One memorable question Schapp posed was, “Why such leniency?”

“People can speculate on it,” Pernetti said. “I was the one knee-deep in all the details in the investig­ation, and there was a first offense. And also, I think you’re cutting short the consequences that were delivered in this case. There was a three-game suspension. There was a total removal from the program for that total of three weeks. There was also a not-for-pay situation, so the financial penalty was a lot more than $50,000. It also required practice monitoring, mandatory sens­itivity training and counseling and a var­iety of things that don’t end when the season ends.”

Well, the nation’s response to that is something you can’t print.

It didn’t take long for Rutgers to take action. Early Wednesday morning, Pernetti reversed course and fired Rice. There was no way Rutgers could keep Rice after viewers saw the videos. Pernettti then resigned as AD on Friday.

To me, this reminded me of Los Angeles Dodgers general manager Al Campanis, when asked by Ted Koppel on ABC’s “Nightline” in a 1987 interview on why there weren’t any African-American managers in Major League Baseball, said that they “lacked the necessities” to manage. A couple of days later, Campanis was fired.

This is the kind of journalism that makes ESPN stand out. Along with its remarkable “30-for-30” film series, ESPN can set the standard for sports journalism.

Now, if it can cut out all the other crap it shows, then ESPN would be worth watching all the time.


CBS got it right last Sunday when it stopped showing replays of the gruesome broken right leg suffered by Louisville’s Kevin Ware in the first half of the NCAA men’s basketball tournament game against Duke.

There was no reason to keep showing the play over and over again. The reactions of the players, coaches and fans was more than enough.

“If people want to go watch the footage for whatever reason, they have a right to do so,” CBS Sports chairman Sean McManus said during a conference call Monday. “I just didn’t think we had any oblig­ation to be the facilitator of putting that footage back on the screen. We documented it, we described it and we showed it, and I think that was enough.”

Having seen something similar to Ware’s injury, I don’t need to see the footage ever again.

In a Nov. 9, 2007, ECAC Hockey game at Dartmouth, Union’s Luke Cain was ridden into the boards on a clean check. He lay on his back, and play was stopped. For a few seconds, no one knew what was wrong with Cain.
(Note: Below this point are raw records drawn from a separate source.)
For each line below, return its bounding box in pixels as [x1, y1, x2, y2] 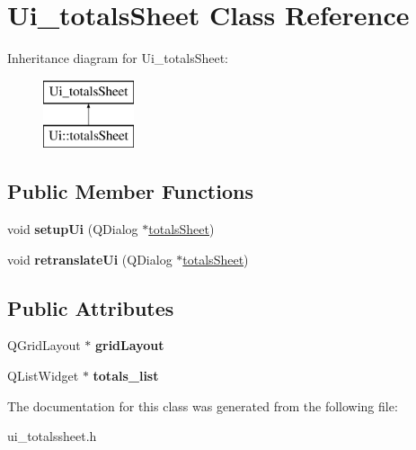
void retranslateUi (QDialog [7, 249, 173, 268]
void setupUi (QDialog [7, 220, 138, 238]
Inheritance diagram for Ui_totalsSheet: [7, 49, 228, 67]
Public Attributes [7, 293, 174, 321]
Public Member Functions [7, 177, 253, 205]
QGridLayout [7, 336, 81, 355]
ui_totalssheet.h [7, 427, 97, 445]
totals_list [93, 366, 159, 385]
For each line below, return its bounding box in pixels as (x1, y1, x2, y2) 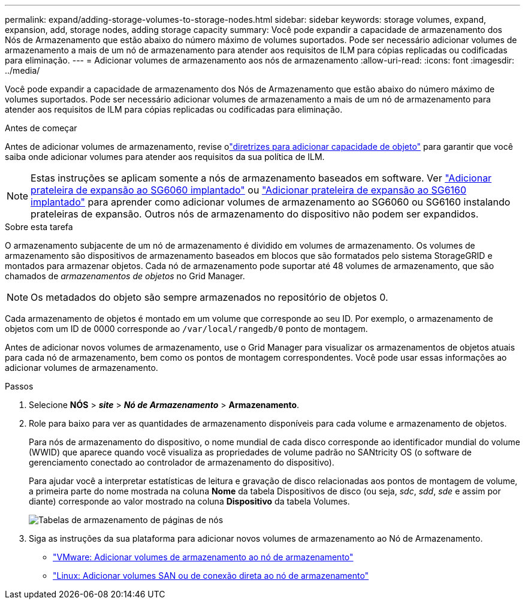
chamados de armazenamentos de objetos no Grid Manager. (5, 271, 245, 281)
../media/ (5, 65, 40, 75)
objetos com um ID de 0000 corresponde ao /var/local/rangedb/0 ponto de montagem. (5, 324, 368, 334)
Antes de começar (5, 123, 77, 133)
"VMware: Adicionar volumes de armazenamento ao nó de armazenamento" (53, 552, 354, 562)
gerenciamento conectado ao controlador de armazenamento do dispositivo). (29, 457, 334, 467)
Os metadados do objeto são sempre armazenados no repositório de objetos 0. (31, 291, 388, 303)
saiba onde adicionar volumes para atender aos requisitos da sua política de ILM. (5, 152, 325, 162)

But then everyone saw his right foot was bent at a 90-degree angle. To this day, it was the most sickening thing I have ever seen in a game that I have covered. So, I don’t want to watch Ware’s injury at all.


The men’s Final Four tips off at 6:09 tonight with the first semifinal between Louisville and Wichita State. The second semifinal, between Michigan and Syracuse, is scheduled to start at 8:49 p.m.
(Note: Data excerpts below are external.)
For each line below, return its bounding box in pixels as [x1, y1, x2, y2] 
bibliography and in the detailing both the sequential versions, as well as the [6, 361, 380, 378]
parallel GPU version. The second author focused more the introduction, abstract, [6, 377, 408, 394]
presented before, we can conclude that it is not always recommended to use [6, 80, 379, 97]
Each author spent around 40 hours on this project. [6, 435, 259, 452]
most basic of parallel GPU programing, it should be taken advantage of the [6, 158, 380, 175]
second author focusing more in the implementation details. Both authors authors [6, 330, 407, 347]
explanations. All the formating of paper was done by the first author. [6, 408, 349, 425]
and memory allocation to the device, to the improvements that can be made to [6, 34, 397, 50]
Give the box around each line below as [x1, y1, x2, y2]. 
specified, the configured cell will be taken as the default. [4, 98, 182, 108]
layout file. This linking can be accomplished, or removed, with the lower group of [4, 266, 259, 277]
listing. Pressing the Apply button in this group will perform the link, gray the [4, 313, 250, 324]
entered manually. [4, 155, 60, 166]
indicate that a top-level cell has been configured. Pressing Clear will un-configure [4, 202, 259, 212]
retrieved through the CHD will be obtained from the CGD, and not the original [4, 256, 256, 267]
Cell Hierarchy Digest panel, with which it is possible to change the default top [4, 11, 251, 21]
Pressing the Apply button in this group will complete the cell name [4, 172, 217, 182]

CBS6 (WRGB) and CBS6 HD will have the TV coverage. WGY-AM (810) and WGY-FM (103.1) will have the Syracuse play-by-play call. WOFX-AM (980) will carry both semifinals from Dial Global.
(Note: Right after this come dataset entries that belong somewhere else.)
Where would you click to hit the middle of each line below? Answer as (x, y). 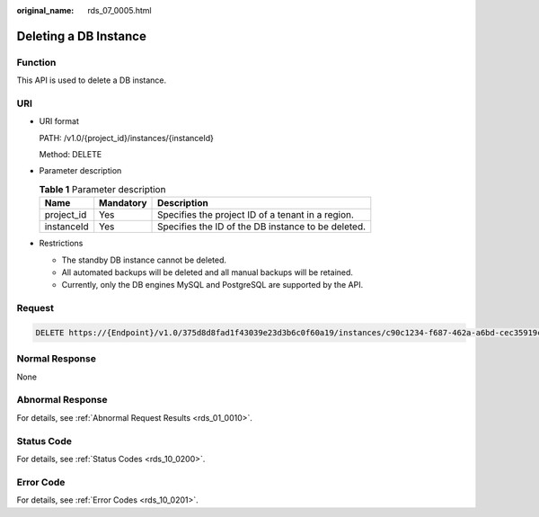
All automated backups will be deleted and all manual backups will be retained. (208, 272)
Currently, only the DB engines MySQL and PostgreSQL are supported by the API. (212, 285)
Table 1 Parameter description (102, 190)
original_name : (45, 10)
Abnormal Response (62, 400)
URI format (59, 121)
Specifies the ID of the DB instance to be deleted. (262, 227)
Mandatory (123, 203)

Monday’s final is slated for 9 p.m. on CBS6, CBS6 HD, WOFX and, if Syracuse wins, WGY-AM and WGY-FM.

On the women’s side, the Final Four semifinals are Sunday on ESPN and ESPN HD. The first semifinal pits Louisville against California at 6:30 p.m., and Notre Dame takes on UConn at 8:30 p.m. in Game 2.

The championship game is Tuesday at 7:30 p.m. on ESPN, ESPN HD and WOFX.


Stan Isaacs, who was one of the pioneers of the sports broadcast media column, died Wednesday. He was 83.

Isaacs started his column for Newsday in 1978. The only other newspaper covering the sports broadcast media at the time was The Boston Globe.